__WORK TO COMPLETE__.
Please return the lines below verbatim, beginning at the one that has "heads of the" and stopping after the one that has "structured voting ( SV ) described", and add no other lines.

##### RECORDS FOR THIS EXERCISE #####

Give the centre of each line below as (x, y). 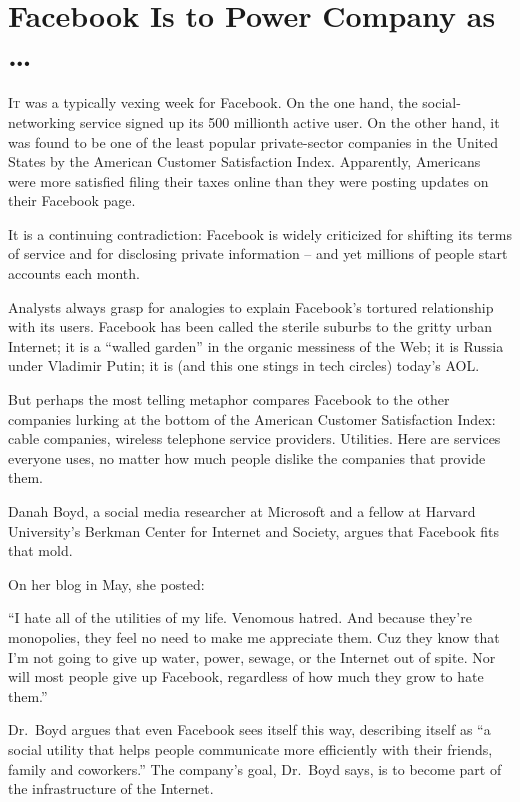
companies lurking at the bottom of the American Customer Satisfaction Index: (252, 418)
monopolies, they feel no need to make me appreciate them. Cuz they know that (254, 636)
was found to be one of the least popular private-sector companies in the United (253, 141)
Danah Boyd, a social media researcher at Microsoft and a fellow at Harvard (242, 511)
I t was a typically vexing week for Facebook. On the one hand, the (213, 102)
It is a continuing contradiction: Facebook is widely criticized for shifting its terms (260, 233)
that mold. (40, 550)
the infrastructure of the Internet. (111, 788)
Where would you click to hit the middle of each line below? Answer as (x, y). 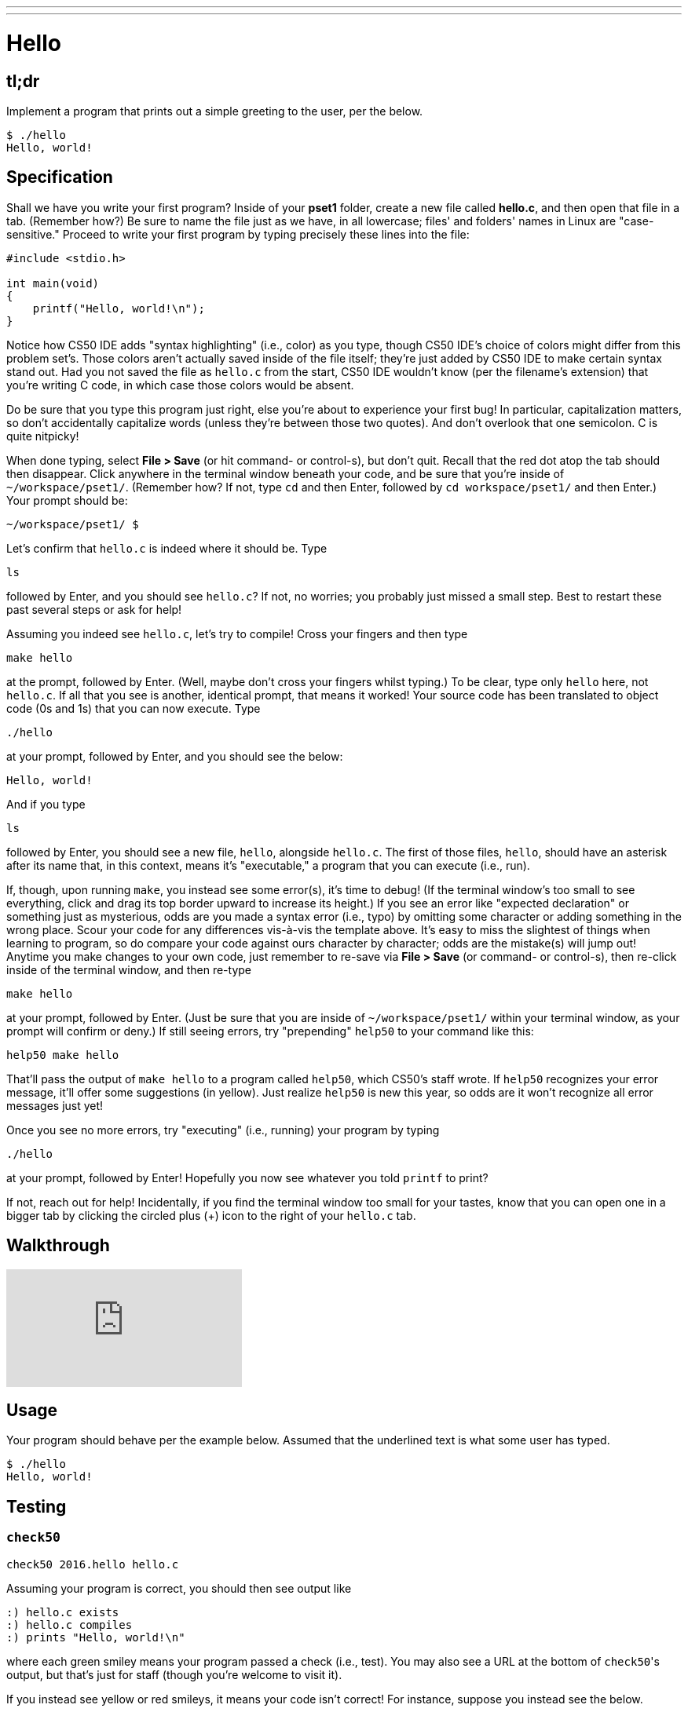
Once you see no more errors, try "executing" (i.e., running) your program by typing (223, 1130)
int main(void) (53, 283)
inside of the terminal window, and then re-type (129, 969)
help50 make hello (63, 1055)
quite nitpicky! (43, 436)
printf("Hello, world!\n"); (119, 308)
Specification (60, 177)
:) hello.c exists (63, 1612)
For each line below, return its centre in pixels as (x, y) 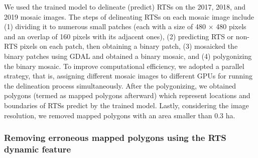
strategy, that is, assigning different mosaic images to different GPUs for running (128, 76)
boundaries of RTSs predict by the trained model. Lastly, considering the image (126, 105)
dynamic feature (38, 149)
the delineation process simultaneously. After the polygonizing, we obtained (120, 85)
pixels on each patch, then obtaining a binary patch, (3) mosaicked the (129, 46)
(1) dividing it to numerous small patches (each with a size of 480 (105, 26)
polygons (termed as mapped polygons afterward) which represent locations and (127, 95)
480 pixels (231, 26)
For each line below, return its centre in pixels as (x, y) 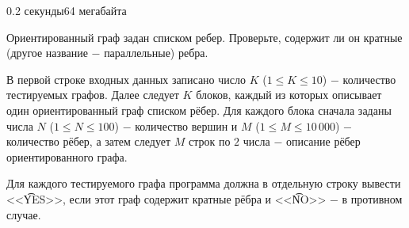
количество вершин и (186, 125)
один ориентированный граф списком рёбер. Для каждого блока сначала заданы (199, 110)
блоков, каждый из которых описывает (289, 95)
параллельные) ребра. (156, 53)
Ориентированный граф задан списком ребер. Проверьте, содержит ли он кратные (204, 37)
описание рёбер (323, 141)
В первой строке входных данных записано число (126, 79)
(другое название (47, 53)
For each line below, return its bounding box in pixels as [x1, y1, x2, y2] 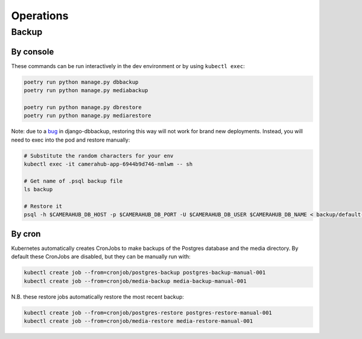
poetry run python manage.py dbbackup [24, 78, 139, 86]
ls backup [24, 186, 53, 193]
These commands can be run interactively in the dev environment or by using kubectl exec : [11, 62, 245, 69]
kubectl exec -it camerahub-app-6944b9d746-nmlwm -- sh [24, 161, 193, 168]
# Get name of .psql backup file [24, 178, 123, 184]
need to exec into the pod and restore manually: [11, 136, 130, 143]
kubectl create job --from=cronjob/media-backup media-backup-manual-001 [24, 278, 247, 284]
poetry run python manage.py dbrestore [24, 104, 142, 111]
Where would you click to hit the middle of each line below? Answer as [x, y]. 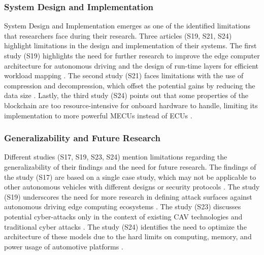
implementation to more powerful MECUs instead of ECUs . [98, 115]
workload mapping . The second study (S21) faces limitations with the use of [124, 75]
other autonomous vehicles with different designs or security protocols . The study [132, 187]
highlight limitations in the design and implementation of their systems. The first [130, 45]
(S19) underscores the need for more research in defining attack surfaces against [128, 196]
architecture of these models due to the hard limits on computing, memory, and [128, 236]
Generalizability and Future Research [82, 138]
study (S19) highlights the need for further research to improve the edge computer [132, 55]
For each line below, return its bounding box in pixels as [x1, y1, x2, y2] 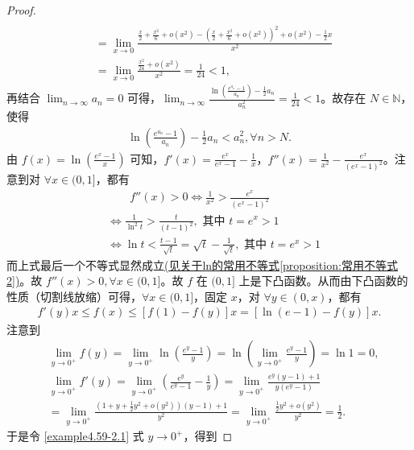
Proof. [6, 2, 36, 18]
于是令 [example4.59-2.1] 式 [6, 427, 144, 444]
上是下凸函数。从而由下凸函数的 [238, 272, 408, 289]
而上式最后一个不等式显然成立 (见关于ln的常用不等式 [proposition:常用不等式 [6, 256, 398, 273]
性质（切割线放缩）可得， [6, 287, 142, 304]
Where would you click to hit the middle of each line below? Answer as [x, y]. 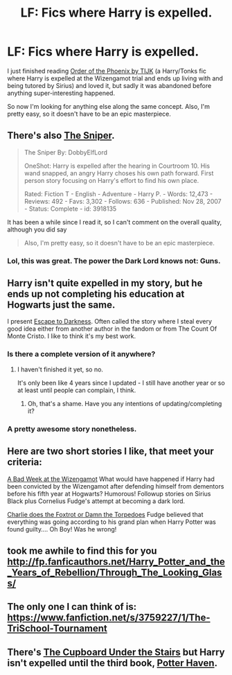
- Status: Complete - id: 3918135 [70, 209]
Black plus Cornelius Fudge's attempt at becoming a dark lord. [96, 501]
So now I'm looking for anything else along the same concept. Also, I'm [108, 106]
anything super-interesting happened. [61, 93]
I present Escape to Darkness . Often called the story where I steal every [110, 322]
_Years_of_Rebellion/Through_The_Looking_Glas [115, 572]
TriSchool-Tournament [57, 629]
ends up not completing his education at [96, 294]
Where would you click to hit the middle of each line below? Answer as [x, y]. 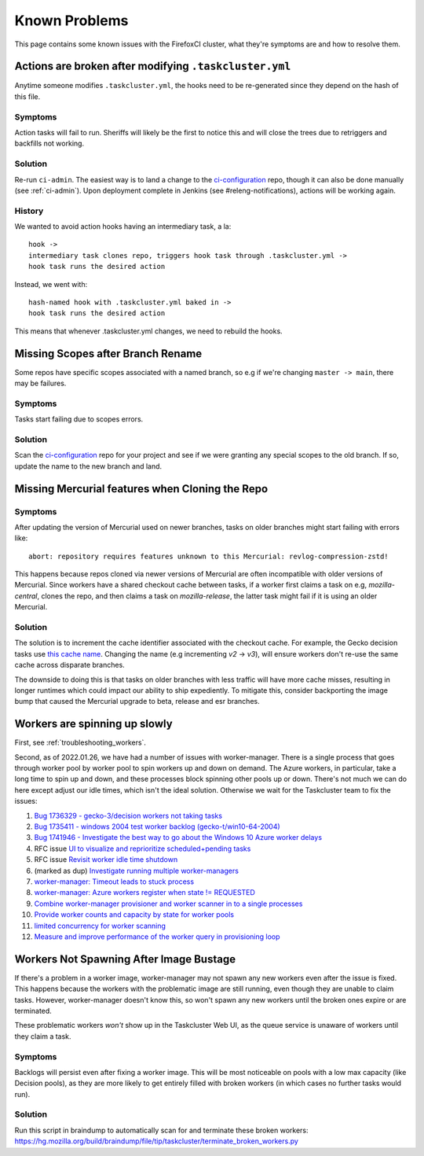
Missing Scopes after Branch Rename [108, 353]
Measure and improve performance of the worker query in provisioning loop [157, 937]
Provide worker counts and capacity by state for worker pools [134, 915]
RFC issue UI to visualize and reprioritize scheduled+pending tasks [143, 849]
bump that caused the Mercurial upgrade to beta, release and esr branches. [137, 701]
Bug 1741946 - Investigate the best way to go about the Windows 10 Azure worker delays [178, 838]
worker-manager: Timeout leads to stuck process [114, 882]
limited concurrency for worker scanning [100, 926]
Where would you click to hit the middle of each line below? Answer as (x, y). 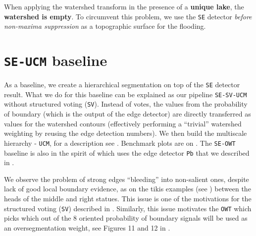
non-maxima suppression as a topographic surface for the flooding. (105, 26)
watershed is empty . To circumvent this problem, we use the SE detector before (128, 16)
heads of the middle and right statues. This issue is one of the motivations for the (128, 198)
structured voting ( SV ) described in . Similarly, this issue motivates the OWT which (128, 208)
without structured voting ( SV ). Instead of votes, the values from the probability (126, 104)
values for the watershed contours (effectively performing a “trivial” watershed (123, 123)
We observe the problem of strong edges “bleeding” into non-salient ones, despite (127, 179)
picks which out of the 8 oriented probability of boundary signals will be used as (126, 218)
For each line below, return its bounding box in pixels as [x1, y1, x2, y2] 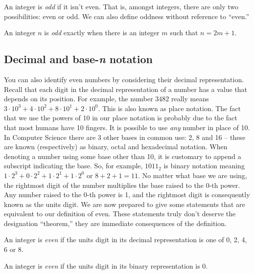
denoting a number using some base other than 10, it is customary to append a [4, 151, 241, 161]
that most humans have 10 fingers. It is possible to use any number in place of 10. [4, 122, 250, 132]
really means [171, 93, 209, 104]
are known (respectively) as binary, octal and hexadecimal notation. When [4, 141, 228, 152]
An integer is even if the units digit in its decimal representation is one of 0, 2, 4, [4, 234, 247, 245]
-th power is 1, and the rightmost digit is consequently [87, 189, 250, 200]
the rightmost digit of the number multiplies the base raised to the [4, 180, 204, 190]
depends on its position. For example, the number [4, 93, 153, 104]
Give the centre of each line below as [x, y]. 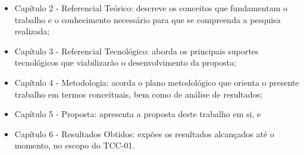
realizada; [32, 31]
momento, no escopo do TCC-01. [75, 145]
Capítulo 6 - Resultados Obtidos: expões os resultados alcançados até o [144, 133]
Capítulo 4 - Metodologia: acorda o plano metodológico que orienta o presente [157, 82]
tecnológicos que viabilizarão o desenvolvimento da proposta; [125, 62]
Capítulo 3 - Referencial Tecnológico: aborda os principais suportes [137, 51]
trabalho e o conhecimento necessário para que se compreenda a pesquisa [148, 19]
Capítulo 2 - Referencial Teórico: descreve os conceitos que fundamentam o [151, 8]
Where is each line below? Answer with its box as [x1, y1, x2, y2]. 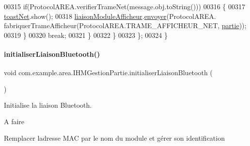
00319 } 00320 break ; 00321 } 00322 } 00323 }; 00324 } [4, 30, 168, 40]
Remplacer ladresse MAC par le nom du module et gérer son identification [4, 132, 225, 143]
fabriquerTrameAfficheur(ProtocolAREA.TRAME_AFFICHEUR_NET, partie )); [4, 20, 247, 31]
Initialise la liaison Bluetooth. [4, 100, 92, 110]
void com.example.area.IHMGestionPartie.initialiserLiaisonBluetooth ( [4, 67, 213, 78]
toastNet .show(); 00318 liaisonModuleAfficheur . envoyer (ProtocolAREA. [4, 11, 216, 21]
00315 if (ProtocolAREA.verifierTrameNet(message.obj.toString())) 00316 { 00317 [4, 1, 245, 11]
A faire [4, 116, 25, 126]
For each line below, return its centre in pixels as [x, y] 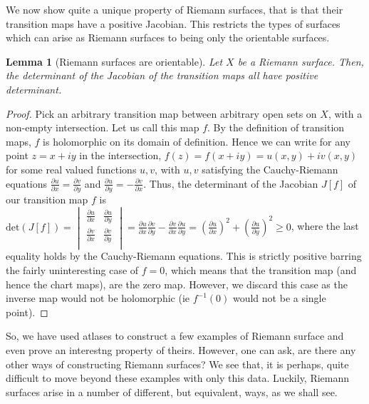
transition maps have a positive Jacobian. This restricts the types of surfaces [173, 23]
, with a [345, 113]
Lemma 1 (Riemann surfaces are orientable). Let [114, 61]
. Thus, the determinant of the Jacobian [231, 183]
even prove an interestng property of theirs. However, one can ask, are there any [181, 349]
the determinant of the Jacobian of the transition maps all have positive [162, 75]
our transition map [47, 199]
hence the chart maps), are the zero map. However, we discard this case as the [177, 284]
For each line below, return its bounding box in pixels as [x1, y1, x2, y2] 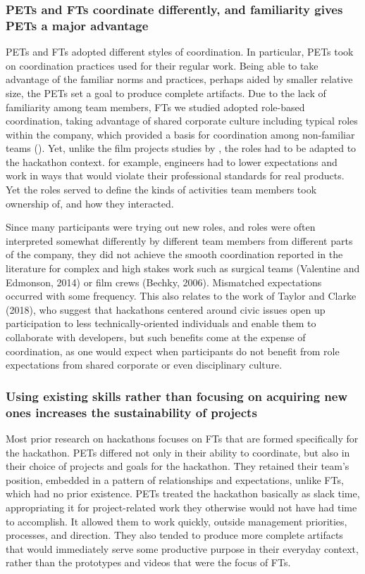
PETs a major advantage [6, 16, 149, 34]
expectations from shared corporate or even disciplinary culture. [6, 357, 283, 372]
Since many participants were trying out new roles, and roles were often [6, 219, 316, 234]
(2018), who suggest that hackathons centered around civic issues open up [6, 302, 326, 317]
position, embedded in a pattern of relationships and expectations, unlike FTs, [6, 472, 344, 487]
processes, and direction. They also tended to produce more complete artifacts [6, 528, 343, 542]
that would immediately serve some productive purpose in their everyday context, [6, 541, 359, 556]
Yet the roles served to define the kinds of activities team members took [6, 182, 317, 197]

#####

__YOUR SOLUTION__.
heads of the middle and right statues. This issue is one of the motivations for the (128, 198)
structured voting ( SV ) described in . Similarly, this issue motivates the OWT which (128, 208)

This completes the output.